Чувствуя себя в какой-то степени глупцом, думая, что дедушка по какой-то причине разыгрывает его (насмехается над ним, сказал бы дядя Дон), Клайв повторил то, что хотел от него дедушка. Он ждал, что старик засмеется и скажет: "Ну и разыграл я тебя на этот раз, Клайви!" Однако дедушка только сухо кивнул. И сразу все веселье исчезло из их разговора.
– Мой милый пони. Ты не забудешь эти три слова, если ты действительно умен, как мне это кажется. Мой милый пони. Это и есть правда о времени.
Старик снова достал из кармана измятую пачку сигарет, посмотрел на нее и убрал обратно.
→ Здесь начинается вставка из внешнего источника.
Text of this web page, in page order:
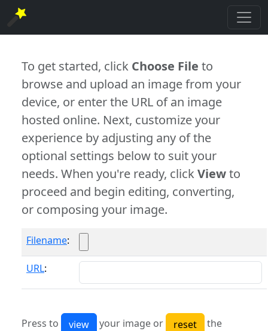
To get started, click Choose File to
browse and upload an image from your
device, or enter the URL of an image
hosted online. Next, customize your
experience by adjusting any of the
optional settings below to suit your
needs. When you're ready, clickViewto
proceed and begin editing, converting,
or composing your image.
Filename:
URL:
Press to your image or
the
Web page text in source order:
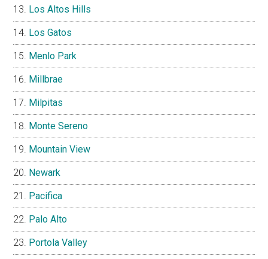
Los Altos Hills
Los Gatos
Menlo Park
Millbrae
Milpitas
Monte Sereno
Mountain View
Newark
Pacifica
Palo Alto
Portola Valley
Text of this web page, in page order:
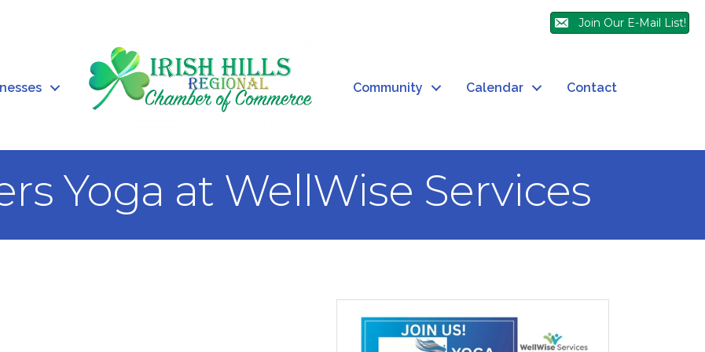
Join Our E-Mail List!
Community Calendar Contact
Yoga at WellWise Services
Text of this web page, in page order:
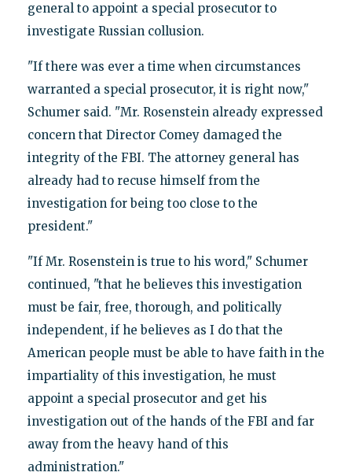
general to appoint a special prosecutor to
investigate Russian collusion.
"If there was ever a time when circumstances
warranted a special prosecutor, it is right now,"
Schumer said. "Mr. Rosenstein already expressed
concern that Director Comey damaged the
integrity of the FBI. The attorney general has
already had to recuse himself from the
investigation for being too close to the
president."
"If Mr. Rosenstein is true to his word," Schumer
continued, "that he believes this investigation
must be fair, free, thorough, and politically
independent, if he believes as I do that the
American people must be able to have faith in the
impartiality of this investigation, he must
appoint a special prosecutor and get his
investigation out of the hands of the FBI and far
away from the heavy hand of this
administration."
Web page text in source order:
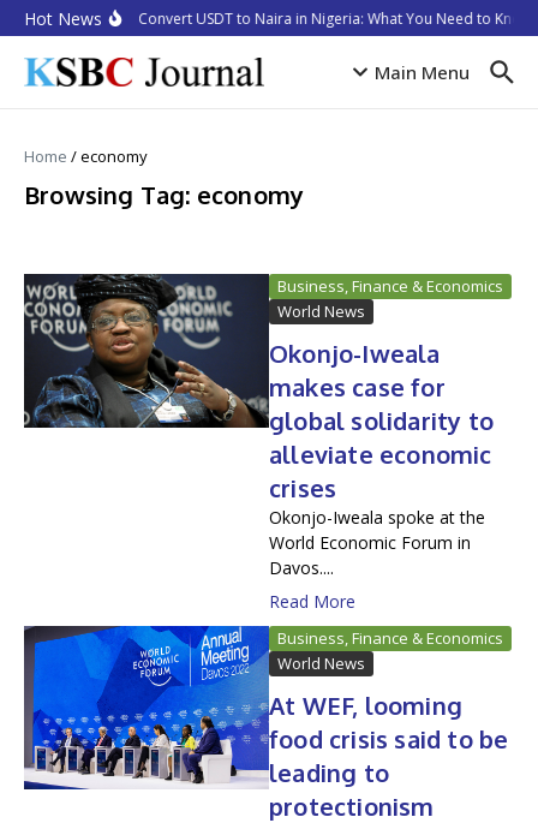
Skip to content
Hot NewsHow to Convert USDT to Naira in Nigeria: What You Need to Know
Main Menu
Home /economy
Browsing Tag: economy
Business, Finance & Economics
World News
Okonjo-Iweala
makes case for
global solidarity to
alleviate economic
crises
Okonjo-Iweala spoke at the
World Economic Forum in
Davos....
Read More
Business, Finance & Economics
World News
At WEF, looming
food crisis said to be
leading to
protectionism
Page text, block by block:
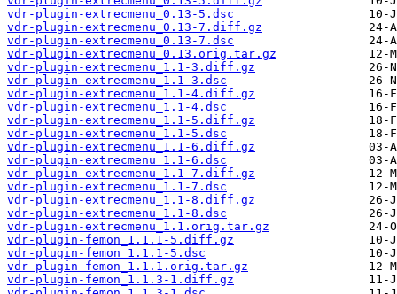
vdr-plugin-extrecmenu_0.13-5.dsc
vdr-plugin-extrecmenu_0.13-7.diff.gz
vdr-plugin-extrecmenu_0.13-7.dsc
vdr-plugin-extrecmenu_0.13.orig.tar.gz
vdr-plugin-extrecmenu_1.1-3.diff.gz
vdr-plugin-extrecmenu_1.1-3.dsc
vdr-plugin-extrecmenu_1.1-4.diff.gz
vdr-plugin-extrecmenu_1.1-4.dsc
vdr-plugin-extrecmenu_1.1-5.diff.gz
vdr-plugin-extrecmenu_1.1-5.dsc
vdr-plugin-extrecmenu_1.1-6.diff.gz
vdr-plugin-extrecmenu_1.1-6.dsc
vdr-plugin-extrecmenu_1.1-7.diff.gz
vdr-plugin-extrecmenu_1.1-7.dsc
vdr-plugin-extrecmenu_1.1-8.diff.gz
vdr-plugin-extrecmenu_1.1-8.dsc
vdr-plugin-extrecmenu_1.1.orig.tar.gz
vdr-plugin-femon_1.1.1-5.diff.gz
vdr-plugin-femon_1.1.1-5.dsc
vdr-plugin-femon_1.1.1.orig.tar.gz
vdr-plugin-femon_1.1.3-1.diff.gz
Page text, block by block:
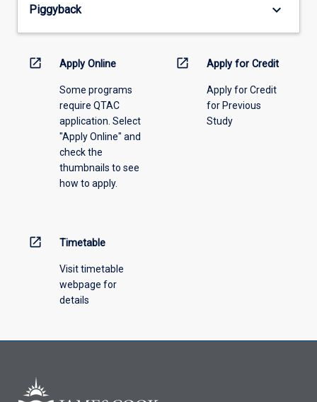
the
menu
Piggyback keyboard_arrow_down
open_in_new Apply Online
Some programs
require QTAC
application. Select
"Apply Online" and
check the
thumbnails to see
how to apply.
open_in_new Apply for Credit
Apply for Credit
for Previous
Study
open_in_new Timetable
Visit timetable
webpage for
details
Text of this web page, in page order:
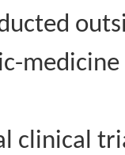
clinical
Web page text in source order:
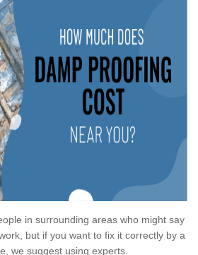
in surrounding areas who might say
but if you want to fix it correctly by a
we suggest using experts.

– С того момента, когда тебе исполнится четырнадцать, до, ну, скажем, лет шестнадцати время для тебя будет главным образом временем, означающим "мой милый пони". Бывают моменты, когда оно возвращается к тому периоду, когда оно тянулось очень долго, - ну вроде того времени, когда ты был мальчиком, но в этом нет уже ничего хорошего. Тогда ты будешь готов продать свою душу за то, чтобы оно снова стало типа "мой милый пони", не говоря уже о том, чтобы оно полетело как на крыльях. Если ты расскажешь бабушке то, что я скажу тебе сейчас, Клайви, она назовет меня богохульником и откажется класть мне в ноги бутылку с горячей водой целую неделю, а то и две.
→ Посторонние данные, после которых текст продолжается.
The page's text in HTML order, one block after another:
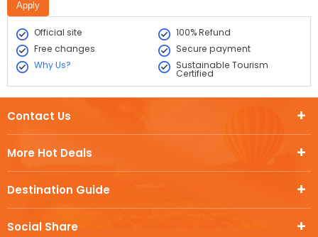
Official site
100% Refund
Free changes
Secure payment
Why Us?
Sustainable Tourism
Certified
More Hot Deals
Destination Guide
Social Share
Contact Us
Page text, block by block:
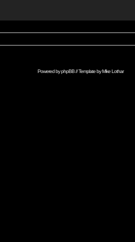
Powered byphpBB// Template byMike Lothar
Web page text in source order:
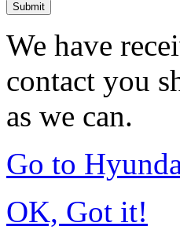
Submit
We have
contact you
as we can.
Go to
OK, Got it!
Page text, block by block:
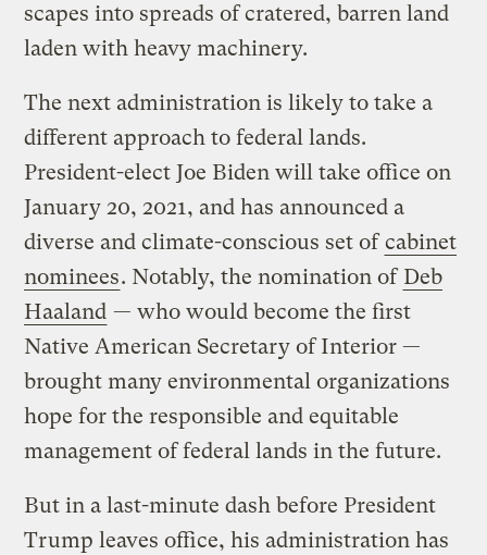
scapes into spreads of cratered, barren land
laden with heavy machinery.
The next administration is likely to take a
different approach to federal lands.
President-elect Joe Biden will take office on
January 20, 2021, and has announced a
diverse and climate-conscious set ofcabinet
nominees. Notably, the nomination of Deb
Haaland — who would become the first
Native American Secretary of Interior —
brought many environmental organizations
hope for the responsible and equitable
management of federal lands in the future.
But in a last-minute dash before President
Trump leaves office, his administration has
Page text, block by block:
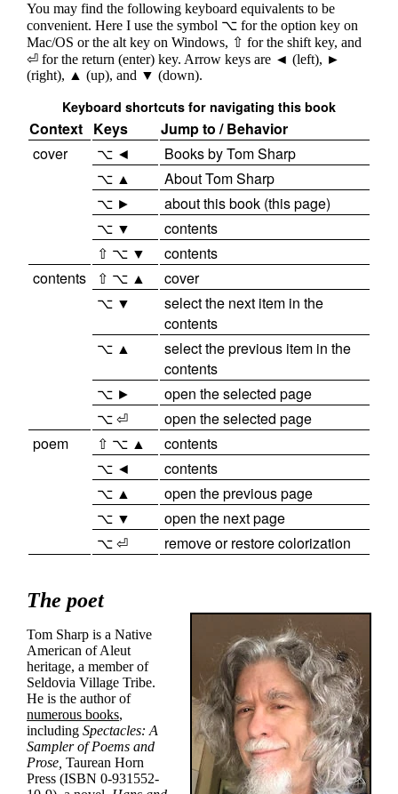
You may find the following keyboard equivalents to be
convenient. Here I use the symbol ⌥ for the option key on
Mac/OS or the alt key on Windows, ⇧ for the shift key, and
⏎ for the return (enter) key. Arrow keys are ◄ (left), ►
(right), ▲ (up), and ▼ (down).
Keyboard shortcuts for navigating this book
Context Keys
Jump to / Behavior
cover
⌥ ◄
Books by Tom Sharp
⌥ ▲
About Tom Sharp
⌥ ►
about this book (this page)
⌥ ▼
contents
⇧ ⌥ ▼
contents
contents
⇧ ⌥ ▲
cover
⌥ ▼
select the next item in the
contents
⌥ ▲
select the previous item in the
contents
⌥ ►
open the selected page
⌥ ⏎
open the selected page
poem
⇧ ⌥ ▲
contents
⌥ ◄
contents
⌥ ▲
open the previous page
⌥ ▼
open the next page
⌥ ⏎
remove or restore colorization
The poet
Tom Sharp is a Native
American of Aleut
heritage, a member of
Seldovia Village Tribe.
He is the author of
numerous books,
including Spectacles: A
Sampler of Poems and
Prose, Taurean Horn
Press (ISBN 0-931552-
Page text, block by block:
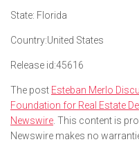
State: Florida
Country:United States
Release id:45616
The post Esteban Merlo
Foundation for Real Estate
Newswire . This content is
Newswire makes no
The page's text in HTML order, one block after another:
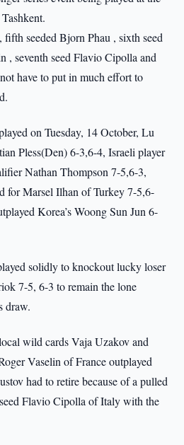
fifth seeded Bjorn Phau , sixth seed
, seventh seed Flavio Cipolla and
have to put in much effort to
on Tuesday, 14 October, Lu
Pless(Den) 6-3,6-4, Israeli player
Nathan Thompson 7-5,6-3,
for Marsel Ilhan of Turkey 7-5,6-
Korea’s Woong Sun Jun 6-
solidly to knockout lucky loser
7-5, 6-3 to remain the lone
draw.
wild cards Vaja Uzakov and
Vaselin of France outplayed
had to retire because of a pulled
Flavio Cipolla of Italy with the
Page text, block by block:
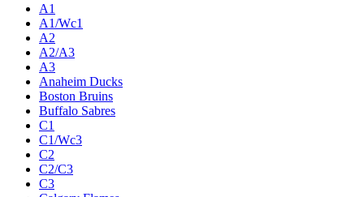
A1
A1/Wc1
A2
A2/A3
A3
Anaheim Ducks
Boston Bruins
Buffalo Sabres
C1
C1/Wc3
C2
C2/C3
C3
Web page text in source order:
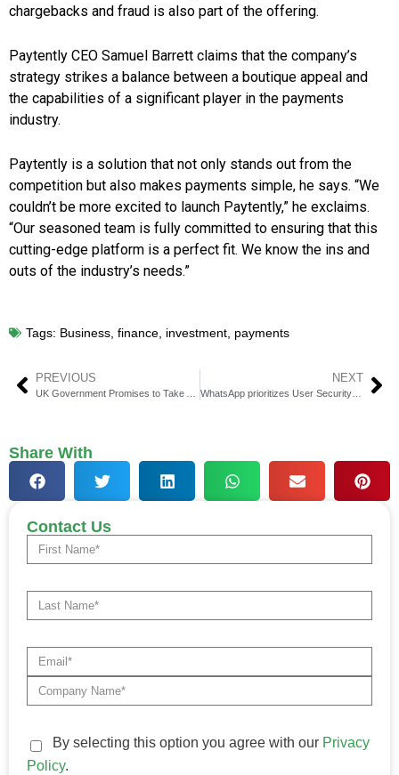
chargebacks and fraud is also part of the offering.
Paytently CEO Samuel Barrett claims that the company’s
strategy strikes a balance between a boutique appeal and
the capabilities of a significant player in the payments
industry.
Paytently is a solution that not only stands out from the
competition but also makes payments simple, he says. “We
couldn’t be more excited to launch Paytently,” he exclaims.
“Our seasoned team is fully committed to ensuring that this
cutting-edge platform is a perfect fit. We know the ins and
outs of the industry’s needs.”
Tags: Business finance investment payments
PREVIOUS NEXT
WhatsApp prioritizes User Security and Warns About Spam Calls
Share With
Contact Us
By selecting this option you agree with our Privacy
Policy.
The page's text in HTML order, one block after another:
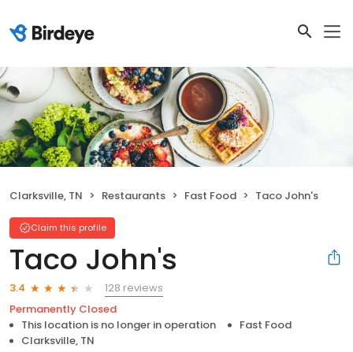
Clarksville, TN Restaurants Fast Food Taco John's
Claim this profile
Taco John's
3.4
128 reviews
Permanently Closed
This location is no longer in operation
Fast Food
Clarksville, TN
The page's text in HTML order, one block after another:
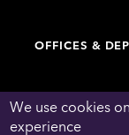
We use cookies
experience
OFFICES &
FACULTY &
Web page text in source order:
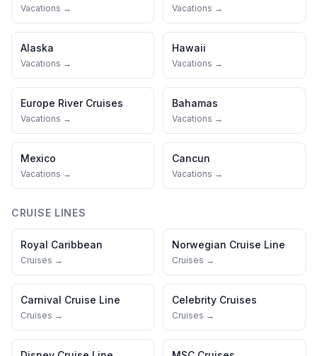
Vacations → Vacations →
Alaska
Vacations →
Hawaii
Vacations →
Europe River Cruises
Vacations →
Bahamas
Vacations →
Mexico
Vacations →
Cancun
Vacations →
CRUISE LINES
Royal Caribbean
Cruises →
Norwegian Cruise Line
Cruises →
Carnival Cruise Line
Cruises →
Celebrity Cruises
Cruises →
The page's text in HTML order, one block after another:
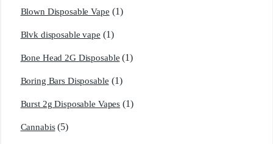
Blown Disposable Vape (1)
Blvk disposable vape (1)
Bone Head 2G Disposable (1)
Boring Bars Disposable (1)
Burst 2g Disposable Vapes (1)
Cannabis (5)
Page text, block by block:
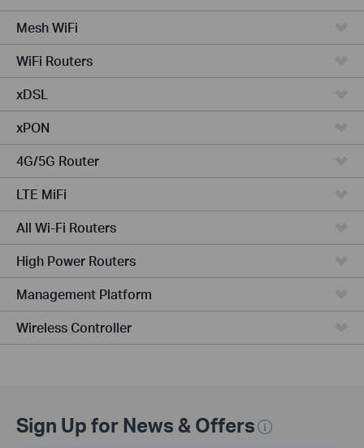
Mesh WiFi
WiFi Routers
xDSL
xPON
4G/5G Router
LTE MiFi
All Wi-Fi Routers
High Power Routers
Management Platform
Wireless Controller
Sign Up for News & Offers

Губы дедушки исказила горькая и упрямая усмешка.
– Если я расскажу все это священнику Шабанду, которого моя жена так высоко ценит, он тут же придумает объяснение относительно того, как мы смотрим сквозь стекло в сумрак вечности. Или сошлется на старую истину, что неисповедимы дела Господни, но мне вот что кажется, Клайви. Я считаю, что Бог - это настоящий зловредный сукин сын, если поступает так, что для взрослых время тянется долго лишь в тех случаях, когда они тяжело больны, - например, когда у них сломаны ребра, повреждены внутренности или что-нибудь еще. Такой Бог ничуть не лучше мальчишки, втыкающего шпильки в мух, а его считают святым, причем таким добрым, что птицы садятся ему на голову и плечи. Я вспоминаю, какими долгими были дни, когда на меня перевернулась телега, нагруженная сеном, и не могу понять, зачем Богу вообще понадобилось создавать живых и думающих существ. Если Богу требовалось что-то, на что он мог помочиться, то почему бы ему не создать ореховые кусты и ограничиться этим? А он создал людей вроде бедного старого Джонни Бринкмайера, так долго умиравшего от рака костного мозга в прошлом году.
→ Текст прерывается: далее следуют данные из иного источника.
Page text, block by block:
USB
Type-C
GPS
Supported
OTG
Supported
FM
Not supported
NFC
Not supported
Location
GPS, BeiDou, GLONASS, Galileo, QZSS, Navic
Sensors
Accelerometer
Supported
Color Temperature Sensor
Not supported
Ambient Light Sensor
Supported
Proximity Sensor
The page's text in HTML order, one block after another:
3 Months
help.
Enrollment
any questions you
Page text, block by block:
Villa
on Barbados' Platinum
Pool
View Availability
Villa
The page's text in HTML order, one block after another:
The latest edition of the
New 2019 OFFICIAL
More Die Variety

Клайв вряд ли слышал эти последние слова дедушки, хотя позднее, когда они ехали обратно в город, вспомнил этого Джонни Бринкмайера, владельца магазина, который его мать истец называли бакалейным, а дедушка и бабушка все еще именовали коммерческим. Он был единственным человеком, к которому дедушка заходил по вечерам.., и единственным человеком, заходившим по вечерам к дедушке. Во время продолжительной поездки обратно в город Клайв понял, что Джонни Бринкмайер с очень большой бородавкой на лбу, которого он смутно помнил, был, должно быть, единственным настоящим другом дедушки. Он постоянно при ходьбе поддергивал брюки в промежности, и бабушка отворачивала нос при упоминании имени Бринкмайера, часто жаловалась, что от него дурно пахнет.